§ Exercise brief
Of the material below, only the lines from the line containing "For each line below, return its bounding" down to the line containing "You can either" belong in the answer, written out exactly.

(Beginning of Records provided)

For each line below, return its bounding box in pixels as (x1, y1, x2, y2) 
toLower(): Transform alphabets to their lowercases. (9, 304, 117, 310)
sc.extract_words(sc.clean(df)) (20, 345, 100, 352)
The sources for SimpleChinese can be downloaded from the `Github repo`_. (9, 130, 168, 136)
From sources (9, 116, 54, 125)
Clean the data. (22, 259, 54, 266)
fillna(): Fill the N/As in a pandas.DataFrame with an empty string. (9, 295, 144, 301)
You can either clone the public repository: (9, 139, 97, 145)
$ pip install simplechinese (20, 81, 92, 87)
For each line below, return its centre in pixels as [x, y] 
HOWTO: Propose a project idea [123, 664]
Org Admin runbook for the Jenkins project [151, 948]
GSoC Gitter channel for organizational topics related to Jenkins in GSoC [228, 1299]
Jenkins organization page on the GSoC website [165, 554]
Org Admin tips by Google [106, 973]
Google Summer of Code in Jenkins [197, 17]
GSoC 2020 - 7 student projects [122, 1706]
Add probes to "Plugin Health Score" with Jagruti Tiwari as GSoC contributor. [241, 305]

(End of Records provided)
(Beginning of Records provided)

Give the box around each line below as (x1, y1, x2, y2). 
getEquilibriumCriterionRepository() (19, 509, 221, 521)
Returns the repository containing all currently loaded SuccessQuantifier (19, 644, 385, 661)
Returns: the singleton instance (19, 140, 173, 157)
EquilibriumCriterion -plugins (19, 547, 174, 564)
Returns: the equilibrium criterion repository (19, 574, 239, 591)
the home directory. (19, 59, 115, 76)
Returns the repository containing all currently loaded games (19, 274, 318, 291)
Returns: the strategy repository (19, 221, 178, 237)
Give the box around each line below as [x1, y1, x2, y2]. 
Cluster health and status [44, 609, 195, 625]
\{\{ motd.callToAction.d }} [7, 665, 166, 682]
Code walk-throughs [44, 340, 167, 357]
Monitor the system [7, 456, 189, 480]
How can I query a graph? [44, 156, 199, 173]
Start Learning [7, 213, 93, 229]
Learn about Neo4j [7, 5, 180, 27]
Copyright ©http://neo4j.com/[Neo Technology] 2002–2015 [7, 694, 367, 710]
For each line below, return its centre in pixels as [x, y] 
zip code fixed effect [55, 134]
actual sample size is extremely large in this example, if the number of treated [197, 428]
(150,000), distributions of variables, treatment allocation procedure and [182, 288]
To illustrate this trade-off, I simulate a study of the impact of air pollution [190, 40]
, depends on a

(End of Records provided)

§ Written solution
For each line below, return its bounding box in pixels as (x1, y1, x2, y2) 
toLower(): Transform alphabets to their lowercases. (9, 304, 117, 310)
sc.extract_words(sc.clean(df)) (20, 345, 100, 352)
The sources for SimpleChinese can be downloaded from the `Github repo`_. (9, 130, 168, 136)
From sources (9, 116, 54, 125)
Clean the data. (22, 259, 54, 266)
fillna(): Fill the N/As in a pandas.DataFrame with an empty string. (9, 295, 144, 301)
You can either clone the public repository: (9, 139, 97, 145)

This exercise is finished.